Are Companies Over-Insuring Their Directors & Officers Insurance? Baldwin Group’s Latest Report Raises Questions

In its newly released 2025 Directors & Officers (D&O) Benchmarking Report, the Baldwin Group, in collaboration with Nasdaq, has uncovered a surprising trend: many public companies may be carrying $10 million to $20 million more in D&O coverage than their actual risk profiles justify.
The Purported Over-Insurance Gap
The report makes the case that many firms—particularly mid-cap companies—are still purchasing far more insurance than they need. For example, a public company with a market capitalization between $500 million and $1 billion faces an average securities class action settlement of $8.2 million, with total risk exposure (including legal costs) ranging from $12 million to $15 million. Yet, many companies in this category are purchasing up to $40 million in coverage, signaling a potential over-insurance gap of $15 to $20 million.
Insights from Stanford Securities Class Action Analytics
One of the most interesting sections of the report draws from Stanford Securities Litigation Analytics, which tracks securities class action settlements.

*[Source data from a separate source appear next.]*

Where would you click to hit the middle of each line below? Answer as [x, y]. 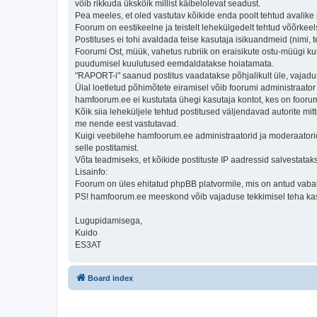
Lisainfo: [91, 172]
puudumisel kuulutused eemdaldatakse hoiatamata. [174, 63]
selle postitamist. [107, 148]
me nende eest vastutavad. [127, 123]
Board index [110, 278]
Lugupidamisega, [109, 220]
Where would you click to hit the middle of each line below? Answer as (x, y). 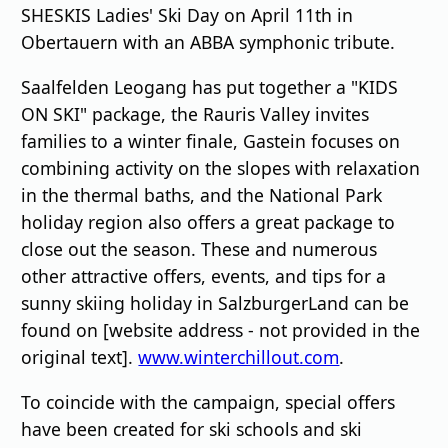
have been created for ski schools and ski (192, 428)
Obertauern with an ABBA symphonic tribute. (208, 42)
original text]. (80, 356)
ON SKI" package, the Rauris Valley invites (195, 113)
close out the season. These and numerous (199, 248)
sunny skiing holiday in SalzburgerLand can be (215, 302)
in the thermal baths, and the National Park (202, 194)
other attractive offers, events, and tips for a (204, 275)
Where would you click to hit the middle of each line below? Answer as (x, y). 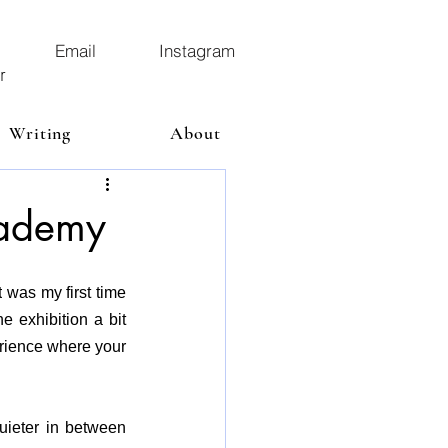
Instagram (196, 50)
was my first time (64, 292)
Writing (40, 133)
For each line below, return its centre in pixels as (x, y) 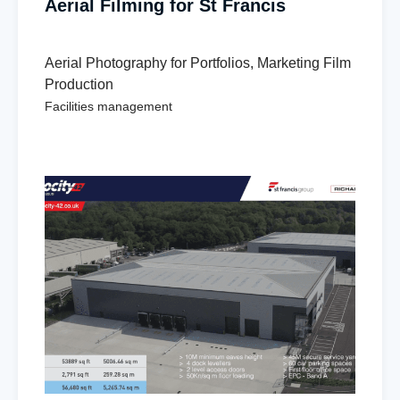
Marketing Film (304, 63)
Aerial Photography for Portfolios (147, 63)
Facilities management (108, 107)
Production (79, 85)
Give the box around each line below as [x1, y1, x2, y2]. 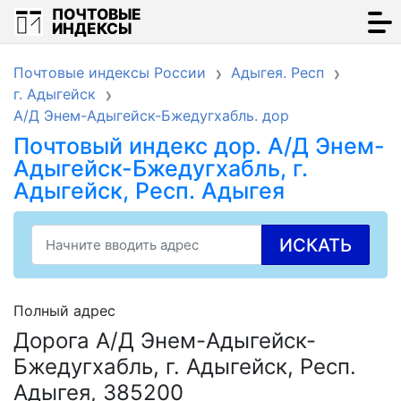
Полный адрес [13, 302, 115, 320]
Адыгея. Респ [231, 64, 324, 81]
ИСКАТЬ [279, 235, 352, 256]
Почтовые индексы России [13, 64, 206, 81]
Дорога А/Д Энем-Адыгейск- [13, 328, 316, 354]
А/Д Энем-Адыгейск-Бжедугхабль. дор [13, 107, 289, 124]
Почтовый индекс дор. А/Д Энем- [13, 132, 385, 159]
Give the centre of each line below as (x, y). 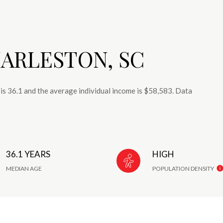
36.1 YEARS (28, 154)
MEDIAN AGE (24, 168)
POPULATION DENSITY (183, 168)
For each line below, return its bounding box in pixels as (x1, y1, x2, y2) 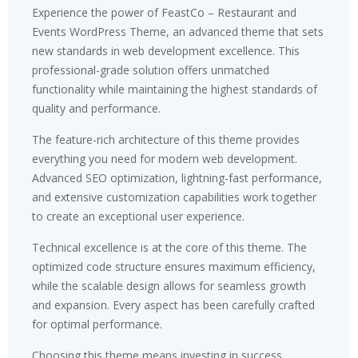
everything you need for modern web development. (32, 150, 297, 166)
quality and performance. (32, 100, 161, 116)
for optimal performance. (32, 316, 162, 332)
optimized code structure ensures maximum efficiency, (32, 258, 316, 274)
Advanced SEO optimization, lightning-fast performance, (32, 169, 322, 185)
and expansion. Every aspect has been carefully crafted (32, 296, 315, 312)
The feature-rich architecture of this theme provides (32, 131, 300, 147)
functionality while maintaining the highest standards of (32, 81, 317, 97)
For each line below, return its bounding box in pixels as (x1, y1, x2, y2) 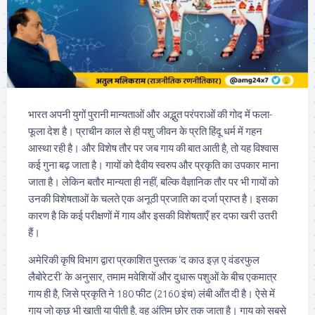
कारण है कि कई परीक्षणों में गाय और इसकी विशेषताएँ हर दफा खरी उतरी (28, 210, 277, 222)
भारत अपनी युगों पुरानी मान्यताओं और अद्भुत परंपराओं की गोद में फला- (28, 108, 272, 121)
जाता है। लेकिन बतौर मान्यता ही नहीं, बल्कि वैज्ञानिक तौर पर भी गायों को (28, 176, 278, 188)
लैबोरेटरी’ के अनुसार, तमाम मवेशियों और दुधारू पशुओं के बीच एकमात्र (28, 271, 277, 283)
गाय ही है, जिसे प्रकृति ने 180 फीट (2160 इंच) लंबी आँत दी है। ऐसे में (28, 288, 275, 300)
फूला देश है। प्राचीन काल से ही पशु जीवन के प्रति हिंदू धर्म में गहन (28, 125, 262, 138)
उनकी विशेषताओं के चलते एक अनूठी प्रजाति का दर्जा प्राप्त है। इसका (28, 193, 278, 205)
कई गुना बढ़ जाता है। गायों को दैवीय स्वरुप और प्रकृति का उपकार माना (28, 159, 278, 172)
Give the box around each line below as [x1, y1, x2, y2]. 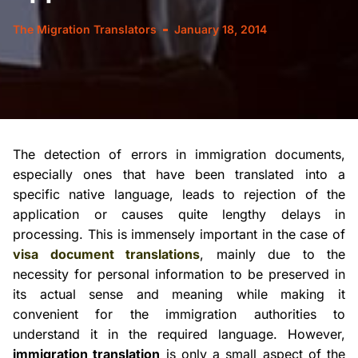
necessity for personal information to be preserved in [13, 266, 345, 282]
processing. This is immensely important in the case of [13, 226, 345, 242]
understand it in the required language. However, [13, 326, 345, 342]
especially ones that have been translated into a [13, 166, 345, 182]
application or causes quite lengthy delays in [13, 206, 345, 222]
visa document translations [13, 246, 200, 262]
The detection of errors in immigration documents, [13, 146, 345, 162]
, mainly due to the [200, 246, 345, 262]
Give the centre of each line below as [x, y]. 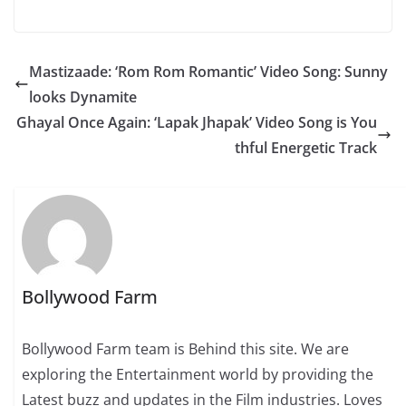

According to this data, the median settlement amount for securities class actions fell to $14 million in 2024, marking a significant drop from previous years. The average settlement amount also decreased by 13% to $42.4 million, reinforcing the notion that litigation exposures may be lower than previously estimated.
The Baldwin Group appears to suggest that the discrepancy between actual risk exposure and purchased coverage means that companies may be allocating capital inefficiently, spending millions on insurance limits they may never need. Investors harmed by corporate misconduct may take a different view. Isn’t the whole purpose of insurance to protect against unforeseen events?